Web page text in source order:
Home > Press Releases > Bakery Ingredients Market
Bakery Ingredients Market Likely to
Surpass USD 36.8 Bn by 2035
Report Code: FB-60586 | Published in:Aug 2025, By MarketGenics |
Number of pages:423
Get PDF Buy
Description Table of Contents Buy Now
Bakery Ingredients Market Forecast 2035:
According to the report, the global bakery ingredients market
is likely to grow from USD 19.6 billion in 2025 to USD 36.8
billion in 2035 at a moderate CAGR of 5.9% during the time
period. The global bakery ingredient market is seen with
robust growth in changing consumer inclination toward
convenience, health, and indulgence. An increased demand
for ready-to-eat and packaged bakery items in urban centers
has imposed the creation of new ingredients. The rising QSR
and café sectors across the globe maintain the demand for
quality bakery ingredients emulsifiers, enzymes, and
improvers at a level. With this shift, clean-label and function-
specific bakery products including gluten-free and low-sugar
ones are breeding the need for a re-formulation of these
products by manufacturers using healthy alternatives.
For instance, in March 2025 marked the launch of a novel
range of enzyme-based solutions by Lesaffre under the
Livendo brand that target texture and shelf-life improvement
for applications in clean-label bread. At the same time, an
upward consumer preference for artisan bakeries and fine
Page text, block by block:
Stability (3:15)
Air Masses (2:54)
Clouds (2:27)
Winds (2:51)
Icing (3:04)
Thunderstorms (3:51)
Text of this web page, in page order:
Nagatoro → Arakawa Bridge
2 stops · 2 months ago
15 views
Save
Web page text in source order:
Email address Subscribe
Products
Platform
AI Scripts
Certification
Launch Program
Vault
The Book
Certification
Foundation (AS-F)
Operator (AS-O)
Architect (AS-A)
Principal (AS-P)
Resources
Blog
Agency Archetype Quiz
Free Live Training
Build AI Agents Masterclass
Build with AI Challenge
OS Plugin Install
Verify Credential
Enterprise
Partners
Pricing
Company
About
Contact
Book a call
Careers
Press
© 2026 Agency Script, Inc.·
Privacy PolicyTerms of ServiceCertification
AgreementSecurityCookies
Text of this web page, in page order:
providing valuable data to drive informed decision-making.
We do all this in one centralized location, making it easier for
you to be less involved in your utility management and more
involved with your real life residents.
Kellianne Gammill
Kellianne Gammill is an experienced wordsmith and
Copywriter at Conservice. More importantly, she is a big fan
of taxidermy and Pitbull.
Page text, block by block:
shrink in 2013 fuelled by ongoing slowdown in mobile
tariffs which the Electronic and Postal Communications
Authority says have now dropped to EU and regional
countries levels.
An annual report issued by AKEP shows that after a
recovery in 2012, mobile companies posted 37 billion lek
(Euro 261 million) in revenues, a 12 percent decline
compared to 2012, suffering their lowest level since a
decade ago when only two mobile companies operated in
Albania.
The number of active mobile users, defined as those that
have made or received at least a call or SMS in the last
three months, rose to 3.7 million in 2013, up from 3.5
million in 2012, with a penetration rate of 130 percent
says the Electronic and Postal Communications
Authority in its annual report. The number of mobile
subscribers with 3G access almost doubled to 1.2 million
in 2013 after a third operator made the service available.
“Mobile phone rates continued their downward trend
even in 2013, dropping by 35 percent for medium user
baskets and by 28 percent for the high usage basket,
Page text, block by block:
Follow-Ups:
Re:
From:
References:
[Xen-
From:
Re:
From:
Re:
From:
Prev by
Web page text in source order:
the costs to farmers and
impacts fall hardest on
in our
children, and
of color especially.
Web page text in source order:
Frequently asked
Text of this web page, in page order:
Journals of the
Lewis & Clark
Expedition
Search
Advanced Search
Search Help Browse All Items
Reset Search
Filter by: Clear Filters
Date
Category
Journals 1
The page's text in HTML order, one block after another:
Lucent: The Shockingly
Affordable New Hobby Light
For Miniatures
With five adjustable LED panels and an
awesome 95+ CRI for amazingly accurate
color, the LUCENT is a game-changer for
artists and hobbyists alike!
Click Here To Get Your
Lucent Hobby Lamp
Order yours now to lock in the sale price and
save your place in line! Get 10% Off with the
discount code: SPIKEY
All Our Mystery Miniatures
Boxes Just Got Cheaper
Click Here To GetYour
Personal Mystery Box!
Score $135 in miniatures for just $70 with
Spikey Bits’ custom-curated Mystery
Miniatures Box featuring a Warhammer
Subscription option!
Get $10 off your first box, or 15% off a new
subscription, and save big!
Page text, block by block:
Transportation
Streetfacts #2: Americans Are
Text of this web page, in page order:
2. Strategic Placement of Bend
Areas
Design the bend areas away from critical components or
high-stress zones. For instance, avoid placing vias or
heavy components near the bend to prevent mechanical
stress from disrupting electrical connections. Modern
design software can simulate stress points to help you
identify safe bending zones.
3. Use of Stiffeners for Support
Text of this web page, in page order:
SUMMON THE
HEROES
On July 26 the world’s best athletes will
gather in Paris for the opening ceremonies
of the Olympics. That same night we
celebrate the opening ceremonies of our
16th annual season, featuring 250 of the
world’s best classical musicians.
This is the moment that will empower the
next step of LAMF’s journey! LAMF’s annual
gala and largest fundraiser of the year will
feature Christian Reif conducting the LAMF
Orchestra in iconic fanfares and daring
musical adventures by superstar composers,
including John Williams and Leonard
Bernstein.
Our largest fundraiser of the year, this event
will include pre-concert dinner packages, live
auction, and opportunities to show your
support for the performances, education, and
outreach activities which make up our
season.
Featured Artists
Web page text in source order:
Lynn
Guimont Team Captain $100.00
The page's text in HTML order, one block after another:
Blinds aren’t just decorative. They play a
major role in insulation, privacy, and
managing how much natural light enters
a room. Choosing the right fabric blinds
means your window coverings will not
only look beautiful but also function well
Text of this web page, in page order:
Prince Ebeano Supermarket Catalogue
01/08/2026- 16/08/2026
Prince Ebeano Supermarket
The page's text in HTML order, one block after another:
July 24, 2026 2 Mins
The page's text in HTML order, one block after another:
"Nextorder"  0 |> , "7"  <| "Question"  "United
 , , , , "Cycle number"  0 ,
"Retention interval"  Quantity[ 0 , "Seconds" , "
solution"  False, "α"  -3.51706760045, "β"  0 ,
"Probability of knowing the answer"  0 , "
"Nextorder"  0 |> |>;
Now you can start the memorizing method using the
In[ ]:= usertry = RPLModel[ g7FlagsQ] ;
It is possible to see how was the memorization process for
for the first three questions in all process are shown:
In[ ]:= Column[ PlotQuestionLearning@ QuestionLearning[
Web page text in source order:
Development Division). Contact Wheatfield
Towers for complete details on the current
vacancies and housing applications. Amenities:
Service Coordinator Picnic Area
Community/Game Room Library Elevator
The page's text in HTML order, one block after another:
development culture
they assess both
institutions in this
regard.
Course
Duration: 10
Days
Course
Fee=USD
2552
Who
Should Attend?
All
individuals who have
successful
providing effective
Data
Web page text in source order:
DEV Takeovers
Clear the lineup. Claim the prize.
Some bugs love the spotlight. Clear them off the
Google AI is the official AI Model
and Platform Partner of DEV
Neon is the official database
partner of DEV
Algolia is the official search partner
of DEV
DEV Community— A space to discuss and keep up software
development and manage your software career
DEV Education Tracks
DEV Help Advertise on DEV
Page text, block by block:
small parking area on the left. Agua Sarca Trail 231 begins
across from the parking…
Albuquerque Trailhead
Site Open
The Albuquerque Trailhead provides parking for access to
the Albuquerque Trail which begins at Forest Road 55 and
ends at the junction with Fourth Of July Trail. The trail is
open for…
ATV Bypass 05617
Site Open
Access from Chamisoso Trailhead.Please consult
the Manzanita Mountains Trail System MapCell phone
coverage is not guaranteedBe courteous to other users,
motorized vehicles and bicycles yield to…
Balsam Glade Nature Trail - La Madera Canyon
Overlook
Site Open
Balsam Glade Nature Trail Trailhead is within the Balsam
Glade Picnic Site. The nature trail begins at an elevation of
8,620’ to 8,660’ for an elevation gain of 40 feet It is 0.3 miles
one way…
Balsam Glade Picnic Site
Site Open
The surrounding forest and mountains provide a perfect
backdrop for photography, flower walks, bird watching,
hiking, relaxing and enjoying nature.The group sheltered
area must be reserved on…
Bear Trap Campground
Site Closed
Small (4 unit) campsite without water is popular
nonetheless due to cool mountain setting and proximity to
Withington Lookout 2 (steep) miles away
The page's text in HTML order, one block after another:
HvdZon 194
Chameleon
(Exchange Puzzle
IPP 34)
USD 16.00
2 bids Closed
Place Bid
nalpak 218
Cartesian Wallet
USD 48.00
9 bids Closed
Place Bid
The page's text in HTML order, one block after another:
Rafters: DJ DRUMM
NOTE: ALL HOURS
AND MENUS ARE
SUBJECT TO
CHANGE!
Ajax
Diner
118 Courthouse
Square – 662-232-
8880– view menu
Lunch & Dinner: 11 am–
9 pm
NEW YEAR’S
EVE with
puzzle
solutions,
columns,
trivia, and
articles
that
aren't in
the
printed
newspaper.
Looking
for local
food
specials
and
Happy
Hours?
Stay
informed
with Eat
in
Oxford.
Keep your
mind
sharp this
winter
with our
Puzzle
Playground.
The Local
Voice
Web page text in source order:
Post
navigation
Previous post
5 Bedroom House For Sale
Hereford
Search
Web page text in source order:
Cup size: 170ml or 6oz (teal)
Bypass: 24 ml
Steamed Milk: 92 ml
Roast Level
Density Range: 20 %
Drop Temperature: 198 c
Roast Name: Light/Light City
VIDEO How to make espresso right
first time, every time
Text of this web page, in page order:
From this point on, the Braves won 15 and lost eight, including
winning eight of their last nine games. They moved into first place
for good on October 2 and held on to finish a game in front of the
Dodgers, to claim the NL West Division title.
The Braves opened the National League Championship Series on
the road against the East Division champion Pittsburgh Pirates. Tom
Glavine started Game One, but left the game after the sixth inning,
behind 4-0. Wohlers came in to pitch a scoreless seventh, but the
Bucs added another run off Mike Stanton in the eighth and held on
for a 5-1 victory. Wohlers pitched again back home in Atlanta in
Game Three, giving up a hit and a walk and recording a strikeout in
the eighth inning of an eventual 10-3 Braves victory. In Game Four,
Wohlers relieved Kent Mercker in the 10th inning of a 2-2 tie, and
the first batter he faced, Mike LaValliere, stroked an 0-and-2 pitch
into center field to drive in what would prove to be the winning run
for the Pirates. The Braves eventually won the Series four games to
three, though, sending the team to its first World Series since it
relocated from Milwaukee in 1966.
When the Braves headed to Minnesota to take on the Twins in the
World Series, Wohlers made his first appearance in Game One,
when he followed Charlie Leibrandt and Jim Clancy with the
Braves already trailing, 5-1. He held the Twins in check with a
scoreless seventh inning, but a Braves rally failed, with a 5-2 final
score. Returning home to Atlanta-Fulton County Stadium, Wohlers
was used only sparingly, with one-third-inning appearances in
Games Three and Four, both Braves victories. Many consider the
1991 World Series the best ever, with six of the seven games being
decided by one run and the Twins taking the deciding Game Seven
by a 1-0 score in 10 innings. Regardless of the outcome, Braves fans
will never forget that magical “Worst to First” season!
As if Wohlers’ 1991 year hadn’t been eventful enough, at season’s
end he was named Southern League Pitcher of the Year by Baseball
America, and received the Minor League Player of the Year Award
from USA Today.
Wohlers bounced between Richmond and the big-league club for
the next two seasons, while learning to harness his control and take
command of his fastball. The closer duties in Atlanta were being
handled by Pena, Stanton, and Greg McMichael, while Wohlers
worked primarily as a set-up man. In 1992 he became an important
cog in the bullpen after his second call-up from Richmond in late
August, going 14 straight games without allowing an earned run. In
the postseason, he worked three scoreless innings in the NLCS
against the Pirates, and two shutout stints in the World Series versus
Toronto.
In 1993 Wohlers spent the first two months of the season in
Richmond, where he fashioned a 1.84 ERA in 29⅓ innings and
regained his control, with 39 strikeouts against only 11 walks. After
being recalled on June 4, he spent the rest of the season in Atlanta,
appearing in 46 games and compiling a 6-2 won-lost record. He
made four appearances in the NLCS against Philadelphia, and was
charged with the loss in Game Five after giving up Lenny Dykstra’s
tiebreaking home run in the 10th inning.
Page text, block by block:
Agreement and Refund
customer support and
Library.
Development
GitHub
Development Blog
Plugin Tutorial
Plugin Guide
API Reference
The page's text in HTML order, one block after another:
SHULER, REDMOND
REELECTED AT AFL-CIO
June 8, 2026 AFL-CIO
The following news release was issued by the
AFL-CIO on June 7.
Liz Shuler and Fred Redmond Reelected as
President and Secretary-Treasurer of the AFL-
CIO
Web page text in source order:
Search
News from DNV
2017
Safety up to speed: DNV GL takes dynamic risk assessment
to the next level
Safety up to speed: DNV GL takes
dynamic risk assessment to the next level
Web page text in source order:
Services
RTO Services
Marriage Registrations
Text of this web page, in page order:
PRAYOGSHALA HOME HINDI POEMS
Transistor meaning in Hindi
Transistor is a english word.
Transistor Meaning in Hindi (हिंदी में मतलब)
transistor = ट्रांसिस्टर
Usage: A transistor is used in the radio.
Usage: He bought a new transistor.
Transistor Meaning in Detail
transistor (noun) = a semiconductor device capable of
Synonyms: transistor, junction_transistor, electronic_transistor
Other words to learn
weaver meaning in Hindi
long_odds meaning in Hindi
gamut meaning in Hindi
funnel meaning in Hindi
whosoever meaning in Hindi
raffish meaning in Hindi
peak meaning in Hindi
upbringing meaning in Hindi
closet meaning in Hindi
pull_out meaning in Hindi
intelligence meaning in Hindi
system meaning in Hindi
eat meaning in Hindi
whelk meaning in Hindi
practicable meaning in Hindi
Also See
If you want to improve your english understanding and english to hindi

• WORK TASK
Could you work out how many lines above contain the string "elevation"? Answer with the number only.

• EXPECTED ANSWER
2